§ Assignment
Your task is to filter the data below down to the lines holding "experiments".

** Opening The input block **

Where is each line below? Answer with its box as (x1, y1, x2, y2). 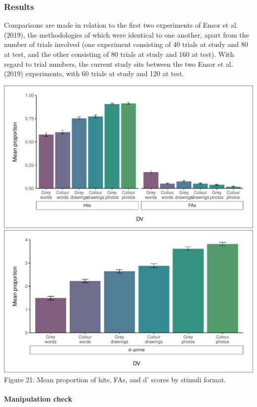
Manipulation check (4, 394, 73, 404)
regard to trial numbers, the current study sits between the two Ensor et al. (4, 58, 233, 69)
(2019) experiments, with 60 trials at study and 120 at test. (4, 68, 184, 79)
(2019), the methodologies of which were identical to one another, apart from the (4, 29, 249, 40)
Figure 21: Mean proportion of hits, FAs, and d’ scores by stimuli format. (4, 374, 226, 384)
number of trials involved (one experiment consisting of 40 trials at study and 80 (4, 39, 248, 49)
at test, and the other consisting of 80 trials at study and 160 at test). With (4, 49, 234, 59)
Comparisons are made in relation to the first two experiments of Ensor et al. (4, 20, 238, 30)
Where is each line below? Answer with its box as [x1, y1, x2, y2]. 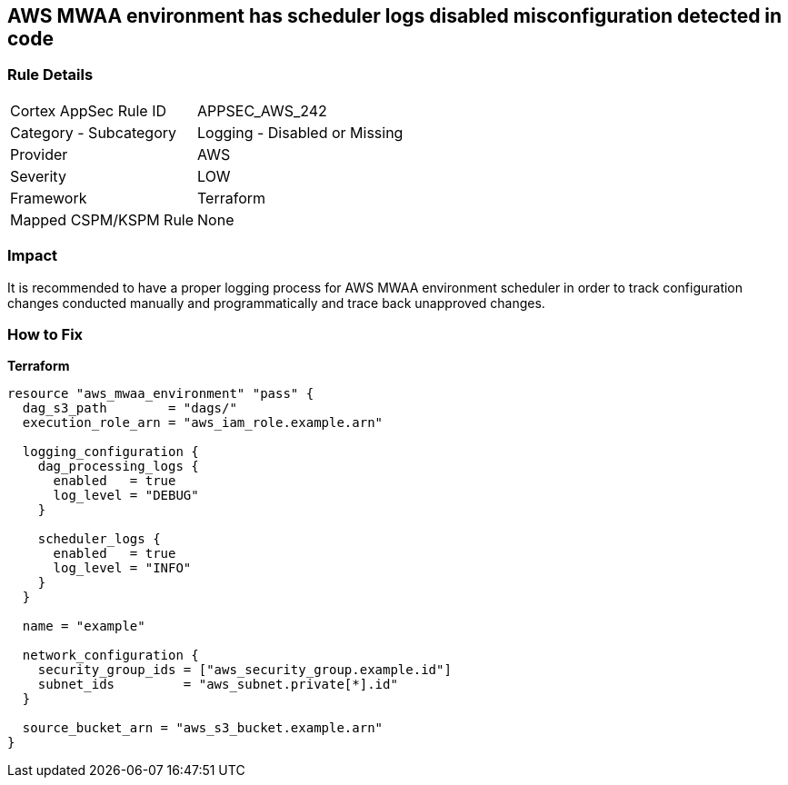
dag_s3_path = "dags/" [22, 401, 237, 416]
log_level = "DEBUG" [53, 488, 199, 503]
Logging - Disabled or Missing [197, 123, 404, 142]
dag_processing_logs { [37, 459, 199, 474]
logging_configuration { [22, 444, 199, 460]
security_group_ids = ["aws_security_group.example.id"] [37, 662, 452, 678]
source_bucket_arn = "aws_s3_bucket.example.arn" [22, 720, 384, 736]
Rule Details [7, 65, 94, 84]
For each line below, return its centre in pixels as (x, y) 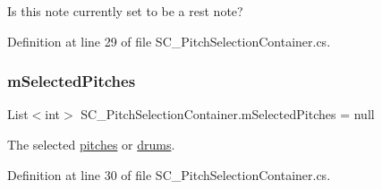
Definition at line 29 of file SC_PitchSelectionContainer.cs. (169, 41)
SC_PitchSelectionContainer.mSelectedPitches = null (228, 114)
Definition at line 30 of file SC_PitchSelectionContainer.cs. (169, 174)
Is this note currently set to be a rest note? (125, 11)
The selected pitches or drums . (91, 144)
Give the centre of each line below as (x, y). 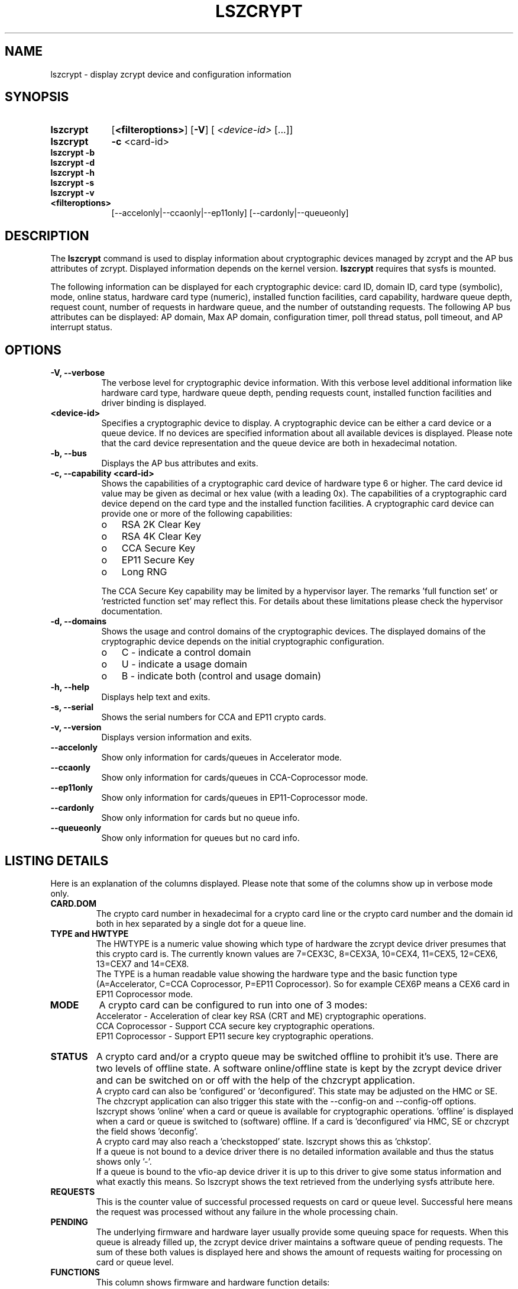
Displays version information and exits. (177, 737)
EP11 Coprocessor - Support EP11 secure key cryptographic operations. (235, 1036)
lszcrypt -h (72, 173)
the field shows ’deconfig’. (147, 1131)
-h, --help (70, 687)
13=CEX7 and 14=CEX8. (143, 963)
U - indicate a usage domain (184, 664)
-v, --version (76, 727)
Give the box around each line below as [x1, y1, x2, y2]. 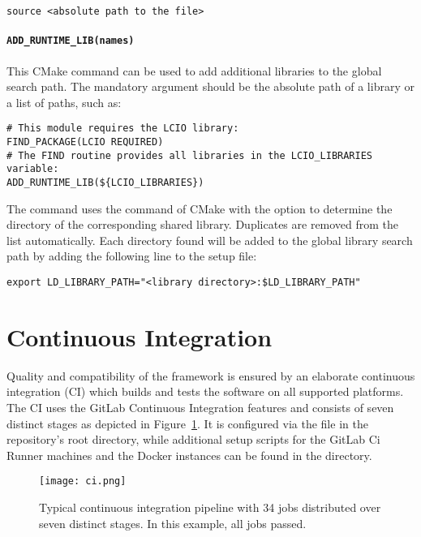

** Closing The input block **

§ Written answer
(2019) experiments, with 60 trials at study and 120 at test. (4, 68, 184, 79)
Comparisons are made in relation to the first two experiments of Ensor et al. (4, 20, 238, 30)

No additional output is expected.